Cytokines were also assayed in maternal plasma and in placental biopsies from patients included in the current analysis using the targeted ELISAs described above. A total of 55 maternal serum samples obtained at 36 weeks gestation were assayed, which were randomly selected among patients with GBS-positive (n = 25) and negative (n = 30) placentas. Cytokines were also measured in protein lysates obtained from 58 term placental samples, which were randomly selected among patients with GBS-positive (n = 26) and negative (n = 32) placentas. GBS positives and negatives were defined as in the cord serum analysis described above.

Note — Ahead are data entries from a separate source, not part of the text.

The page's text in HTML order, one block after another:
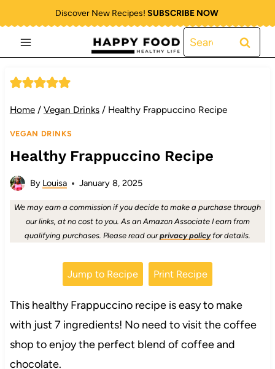
to
content
Discover New Recipes! SUBSCRIBE NOW
Search
for:
Home / Vegan Drinks / Healthy Frappuccino Recipe
VEGAN DRINKS
Healthy Frappuccino Recipe
By Louisa January 8, 2025
We may earn a commission if you decide to make a purchase through
our links, at no cost to you. As an Amazon Associate I earn from
qualifying purchases. Please read ourprivacy policyfor details.
Jump to Recipe Print Recipe
This healthy Frappuccino recipe is easy to make
with just 7 ingredients! No need to visit the coffee
shop to enjoy the perfect blend of coffee and
chocolate.
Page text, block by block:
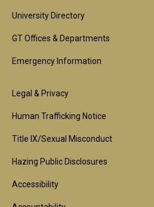
University Directory
GT Offices & Departments
Emergency Information
Footer
2nd
Block
Legal & Privacy
Human Trafficking Notice
Title IX/Sexual Misconduct
Hazing Public Disclosures
Accessibility
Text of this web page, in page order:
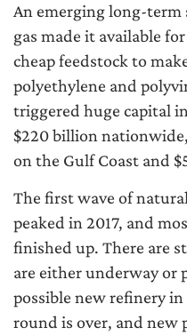
An emerging long-
gas made it available
cheap feedstock to
polyethylene and
triggered huge capital
$220 billion
on the Gulf Coast and
The first wave of
peaked in 2017, and
finished up. There are
are either underway or
possible new refinery
round is over, and new
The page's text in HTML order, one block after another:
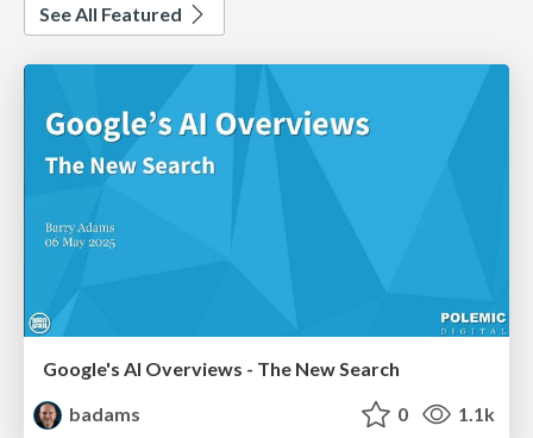
See All Featured
Google's AI Overviews - The New Search
badams
0 1.1k
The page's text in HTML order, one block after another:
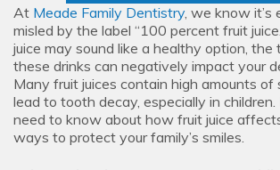
At Meade Family Dentistry, we know it’s
misled by the label “100 percent fruit
juice may sound like a healthy option,
these drinks can negatively impact your
Many fruit juices contain high amounts of
lead to tooth decay, especially in children.
need to know about how fruit juice
ways to protect your family’s smiles.
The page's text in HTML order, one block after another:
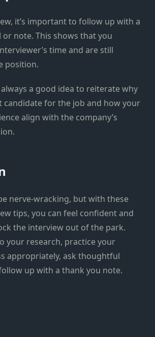
it’s important to follow up with a
note. This shows that you
time and are still
position.
always a good idea to reiterate why
candidate for the job and how your
align with the company’s
nerve-wracking, but with these
tips, you can feel confident and
the interview out of the park.
your research, practice your
appropriately, ask thoughtful
up with a thank you note.
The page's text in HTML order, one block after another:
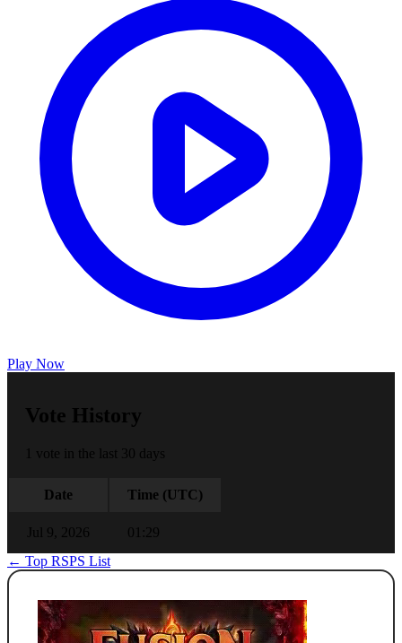
Play Now
Vote History
1 vote in the last 30 days
Date Time (UTC)
Jul 9, 2026
01:29
← Top RSPS List
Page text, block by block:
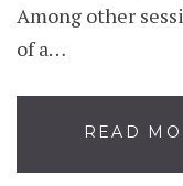
Among other
of a…
READ
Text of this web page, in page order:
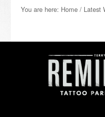
You are here: Home / Latest
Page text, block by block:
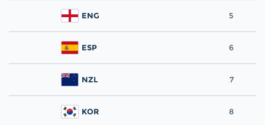
ENG 5
ESP 6
NZL 7
KOR 8
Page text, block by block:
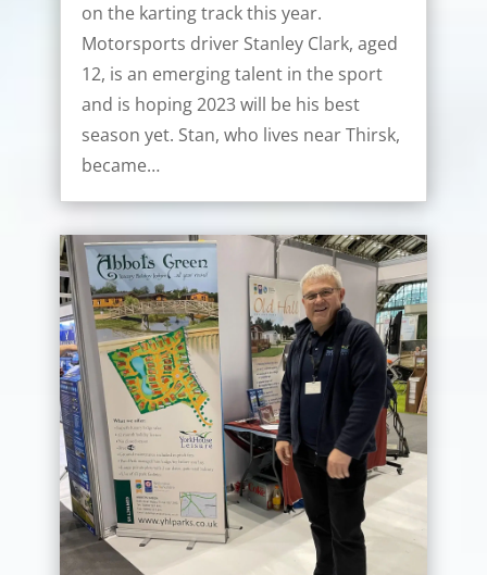
on the karting track this year.
Motorsports driver Stanley Clark, aged
12, is an emerging talent in the sport
and is hoping 2023 will be his best
season yet. Stan, who lives near Thirsk,
became…
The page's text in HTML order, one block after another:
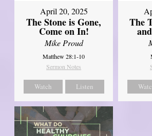
April 20, 2025
The Stone is Gone,
Come on In!
Mike Proud
Matthew 28:1-10
Sermon Notes
Watch Listen
The
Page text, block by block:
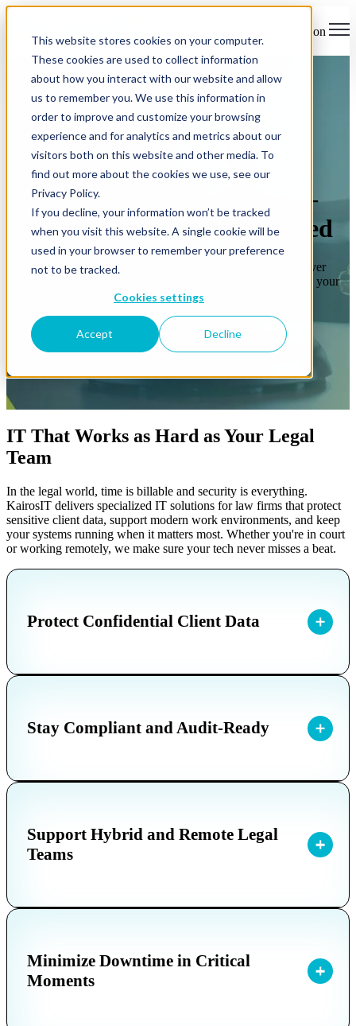
This website stores cookies on your computer.
These cookies are used to collect information
about how you interact with our website and allow
us to remember you. We use this information in
order to improve and customize your browsing
experience and for analytics and metrics about our
visitors both on this website and other media. To
find out more about the cookies we use, see our
Privacy Policy.
If you decline, your information won’t be tracked
when you visit this website. A single cookie will be
used in your browser to remember your preference
not to be tracked.
Cookies settings
Accept Decline
Open main navigation
Legal Services
From Discovery to Verdict—
We’ve Got Your Tech Covered
Whether you’re a solo practice or a multi-office firm, we deliver
secure, compliant IT that keeps your client data protected and your
Talk to an Expert
IT That Works as Hard as Your Legal
Team
In the legal world, time is billable and security is everything.
KairosIT delivers specialized IT solutions for law firms that protect
sensitive client data, support modern work environments, and keep
your systems running when it matters most. Whether you're in court
or working remotely, we make sure your tech never misses a beat.
Protect Confidential Client Data
Stay Compliant and Audit-Ready
Support Hybrid and Remote Legal
Teams
Minimize Downtime in Critical
Moments
×
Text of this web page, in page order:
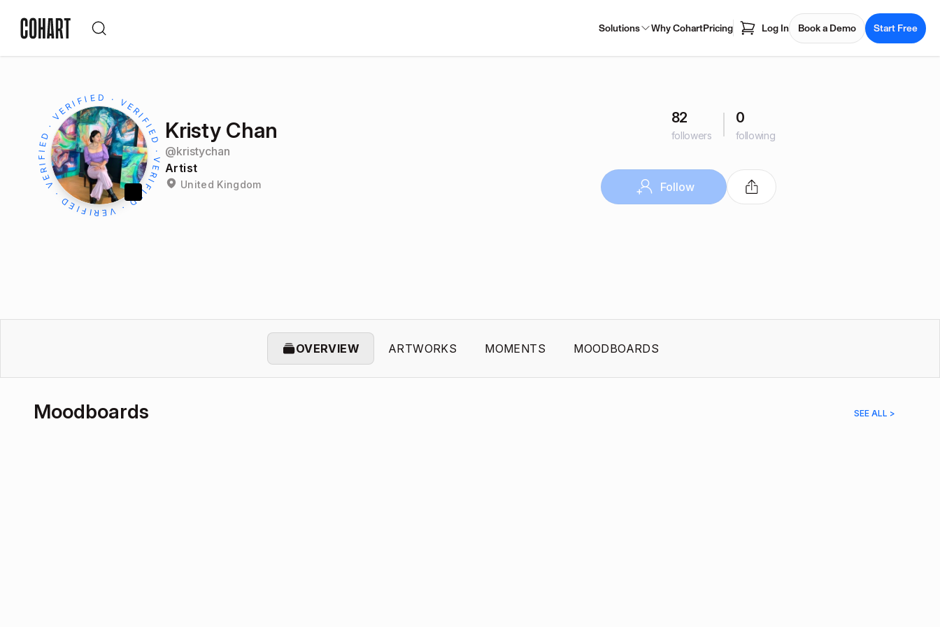
Solutions Why CohartPricing Log In Book a Demo Start Free
Kristy Chan
@kristychan
Artist
United Kingdom
82
followers
0
following
Follow
OVERVIEW ARTWORKS MOMENTS MOODBOARDS
Moodboards SEE ALL >
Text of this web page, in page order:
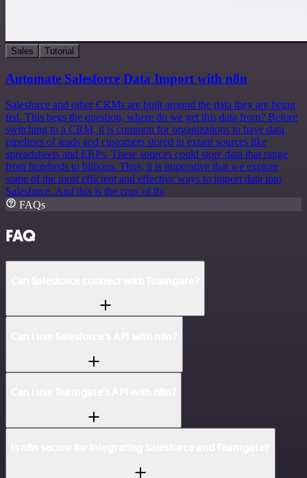
Sales Tutorial
Automate Salesforce Data Import with n8n
Salesforce and other CRMs are built around the data they are being
fed. This begs the question, where do we get this data from? Before
switching to a CRM, it is common for organizations to have data
pipelines of leads and customers stored in extant sources like
spreadsheets and ERPs. These sources could store data that range
from hundreds to billions. Thus, it is imperative that we explore
some of the most efficient and effective ways to import data into
Salesforce. And this is the crux of thi
FAQs
FAQ

Serum samples were diluted 1:2 with sample diluent (SD13) and run according to the manufacturer’s instructions. Placental protein lysates were prepared from the same placental biopsies used for the detection of GBS DNA (5–10 mg from each placenta). Tissues were homogenized in 400 μl of lysis buffer (Phosphate Buffered Saline with 0.1% Triton X-100 and protease inhibitors (cOmplete Mini EDTA-free Protease Inhibitor Tablet; Roche; 04693159001)) by bead-beating in Lysing Matrix D tubes (MP Biomedical; 116913050-CF) for 10 s at a speed of 4 m s−1 on a FastPrep-24 (MP Biomedical). Lysates were centrifuged twice at 10,000g for 10 min at 4 °C and the supernatants were quantified using the Pierce BCA Protein Assay Kit (ThermoFisher; 23227). Placental lysates were not diluted with SD13 before loading them on the cartridges.

Statistics

All the aspects of the POP study, including the results of the research ultrasound scans, were conducted blind, and data were unblinded only at the statistical analysis stage. Participants were allocated into groups based on pregnancy outcome and during the experiments analysis batches contained samples from both cases and controls. Outcome data were ascertained by review of each woman’s paper case record by an academic clinical fellow (K.S.) and a neonatologist (H.S.W.), and by record linkage to clinical electronic databases20. Proportions were compared using the chi-squared test or Fisher’s exact test, as appropriate, and Wilson 95% CIs were calculated21. Ninety-five percent CI for unadjusted odds ratios were calculated using the combination of the Baptista–Pike method and the mid-P approach22. Odds ratios adjusted for maternal characteristics (age, BMI, smoking and marital status) were estimated using multivariable logistic regression. The sample size for the POP study cohort was pre-determined by the total recruitment achieved. Power calculations were performed for all analyses using the available sample size to estimate the statistical power to detect a given strength of association based on two-sided α = 0.05. The power calculation for the primary outcome (admission of the infant to the neonatal unit) was based on observing the same relative risk and proportions of exposure and outcome in the validation study as observed in the development study. Power calculations for all the secondary outcomes (foetal cytokine storm, probable and proven sepsis, chorioamnionitis and funisitis) were based on the observed numbers of GBS-positive and GBS-negative placentas in the validation study, the observed proportion of the given outcome in the GBS-negative group of the validation study, and a range of possible odds ratios. The results were plotted for each of the secondary outcomes (Extended Data Fig. 10). All P values were two sided, and all analyses were performed using Stata version 17 (StataCorp LLC) and GraphPad Prism version 9.2.0 (GraphPad Software LLC).

Reporting summary

Further information on research design is available in the Nature Portfolio Reporting Summary linked to this article.